В криминологическом анализе преступности в период после революции семейная и домашняя сфера оставались центральными факторами, толкавшими женщин на преступление и определявшими типы совершаемых женщинами преступлений — тем самым устанавливалась прямая взаимосвязь между женской преступностью и женской сексуальностью. Гернет, к примеру, отмечал, что по ходу и после войны значительно возросло число женщин, которым были вынесены приговоры за особо тяжкие преступления. Он обнаружил, что, хотя женщины составляли всего 15% от общего числа осужденных за преступления против личности, между 1922 и 1924 годом число женщин, приговоренных за такие преступления, выросло более чем на 59% в сравнении с куда более скромным — но при этом достаточно значительным — ростом на 15,5% среди мужчин [Гернет 1927б: 127][181]
. Гернет подчеркивал, что, несмотря на расширение контактов женщин с общественной сферой в военные и послевоенные годы, особо тяжкие женские преступления сохраняли довоенные свойства: аборты, детоубийства и пренебрежение материнскими обязанностями оставались основными преступлениями против личности, которые совершались женщинами [Гернет 1927б: 129)[182]. Уровень преступности убеждал криминологов в том, что «проживание лишь в семейном кругу и ограничение интересов половою сферою определяет свойство женской преступности, уменьшая ее количественно и суживая рамки ее качественных различий» [Гернет 1922а: 136). Соответственно, поскольку женщины продолжали существовать в рамках домашней сферы, женская преступность оставалась прочно укорененной в сексуальности — женщинами руководили их физиология и репродуктивные циклы. Как отметил один исследователь, «ее физические особенности и социальные условия предрешают ее меньшее участие в преступлениях вообще и в наиболее серьезных в особенности» [Якубсон 1927: 33].Для объяснения преобладания традиционных «женских» форм преступности среди правонарушительниц в послереволюционные годы, многие исследователи прибегали к биологическому анализу женской физиологии. Эндокринолог А. В. Немилов в своей довольно спорной работе «Биологическая трагедия женщины» указывает, что биологические различия между мужчиной и женщиной препятствуют серьезным изменениям в статусе женщины, несмотря на попытки достижения равенства между полами, а также что «понять жизнь женщины и женскую душу можно, только исходя из названной биологической базы» [Немилов 1927: 47][183]
. Соответственно, объяснения женской преступности следует искать не только в общественно-экономической сфере, но также в контексте влияния женских физиологических функций на женское поведение. Как отмечает юрист Жижиленко,вообще же следует заметить, что все явления, тесно связанные с половой жизнью женщин, отражаются на ее преступности. Период беременности, роды, послеродовой период, период их прекращения, так назыв. климактерический — все это должно быть принято во внимание при анализе женской преступности [Жижиленко 1922: 26].

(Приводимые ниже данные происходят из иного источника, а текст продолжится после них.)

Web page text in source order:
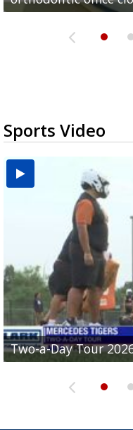
Sports Video
Two-a-Day Tour
Two-a-Day Tour
Two-a-Day Tour
Two-a-Day Tour
Two-a-Day Tour
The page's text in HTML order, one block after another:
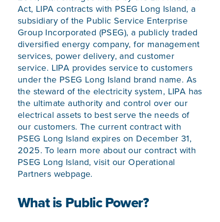
Act, LIPA contracts with PSEG Long Island, a
subsidiary of the Public Service Enterprise
Group Incorporated (PSEG), a publicly traded
diversified energy company, for management
services, power delivery, and customer
service. LIPA provides service to customers
under the PSEG Long Island brand name. As
the steward of the electricity system, LIPA has
the ultimate authority and control over our
electrical assets to best serve the needs of
our customers. The current contract with
PSEG Long Island expires on December 31,
2025. To learn more about our contract with
PSEG Long Island, visit our Operational
Partners webpage.
What is Public Power?
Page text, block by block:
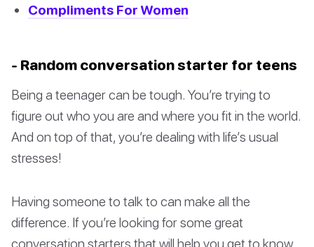
Compliments For Women
- Random conversation starter for teens
Being a teenager can be tough. You’re trying to
figure out who you are and where you fit in the world.
And on top of that, you’re dealing with life’s usual
stresses!
Having someone to talk to can make all the
difference. If you’re looking for some great
conversation starters that will help you get to know
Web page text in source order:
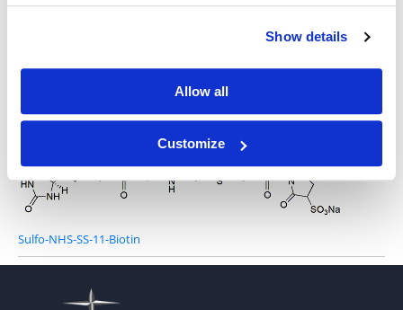
Show details
Allow all
Customize
NHS-SS-11-Biotin
Sulfo-NHS-SS-11-Biotin
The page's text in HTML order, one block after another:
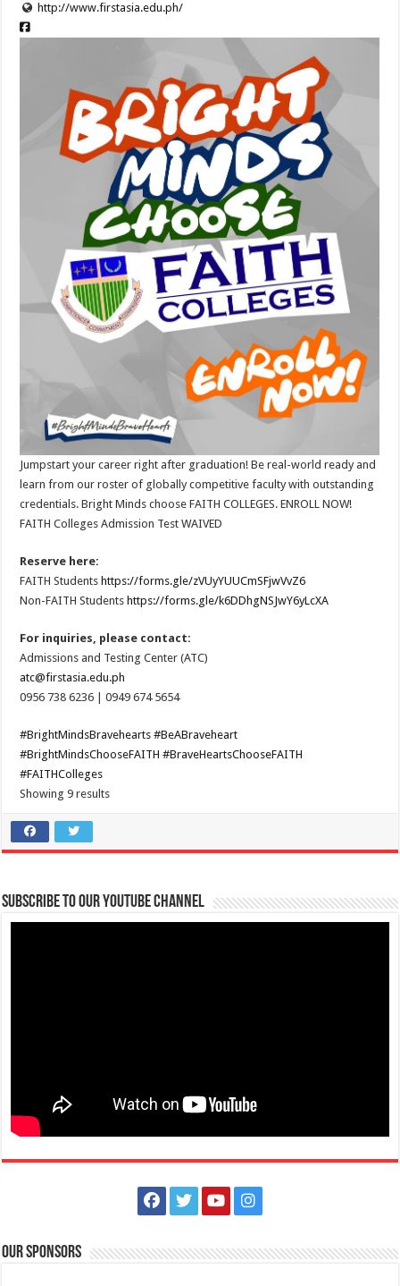
http://www.firstasia.edu.ph/
Jumpstart your career right after graduation! Be real-world ready and
learn from our roster of globally competitive faculty with outstanding
credentials. Bright Minds choose FAITH COLLEGES. ENROLL NOW!
FAITH Colleges Admission Test WAIVED
Reserve here:
FAITH Studentshttps://forms.gle/zVUyYUUCmSFjwVvZ6
Non-FAITH Studentshttps://forms.gle/k6DDhgNSJwY6yLcXA
For inquiries, please contact:
Admissions and Testing Center (ATC)
atc@firstasia.edu.ph
0956 738 6236 | 0949 674 5654
#BrightMindsBravehearts #BeABraveheart
#BrightMindsChooseFAITH #BraveHeartsChooseFAITH
#FAITHColleges
Showing 9 results
Subscribe to our Youtube Channel
Our Sponsors
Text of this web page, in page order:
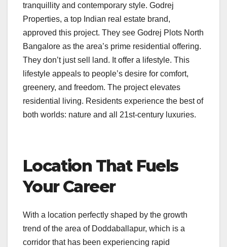
tranquillity and contemporary style. Godrej
Properties, a top Indian real estate brand,
approved this project. They see Godrej Plots North
Bangalore as the area’s prime residential offering.
They don’t just sell land. It offer a lifestyle. This
lifestyle appeals to people’s desire for comfort,
greenery, and freedom. The project elevates
residential living. Residents experience the best of
both worlds: nature and all 21st-century luxuries.
Location That Fuels
Your Career
With a location perfectly shaped by the growth
trend of the area of Doddaballapur, which is a
corridor that has been experiencing rapid
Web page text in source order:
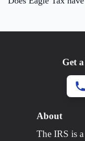
Get
About
The IRS is
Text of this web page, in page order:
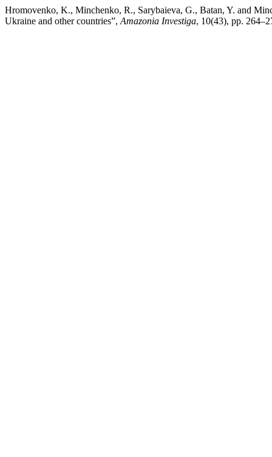
Hromovenko, K., Minchenko, R., Sarybaieva, G., Batan, Y. and
Ukraine and other countries”, Amazonia Investiga, 10(43), pp.
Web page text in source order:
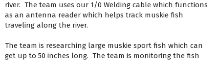
river. The team uses our 1/0 Welding cable which functions
as an antenna reader which helps track muskie fish
traveling along the river.
The team is researching large muskie sport fish which can
get up to 50 inches long. The team is monitoring the fish

С ним согласен В. Л. Санчов: «Уже давно доказано, что некоторые моменты половой жизни (в особенности у женщин — регулы, беременность, роды и климактерический период) специфически влияют на психику индивида и толкают его на преступные деяния» [Санчов 1924: 34]. Немилов добавляет, что если некоторых женщин менструация толкает на капризы, у других ее влияние принимает более паталогические формы, вызывая временное умопомрачение, толкая на совершенно иррациональные преступления и даже на самоубийство [Немилов 1927: 90]. Во всех этих рассуждениях физиология выступает центральным фактором объяснения женской преступности, поскольку, хотя женские сексуальные функции исследованы хуже, чем мужские, переживания женщин отличаются большей эмоциональностью, а значит, теснее связаны с женской психологией, на которую оказывают влияние репродуктивные циклы [Сегалов 1910: 808-809].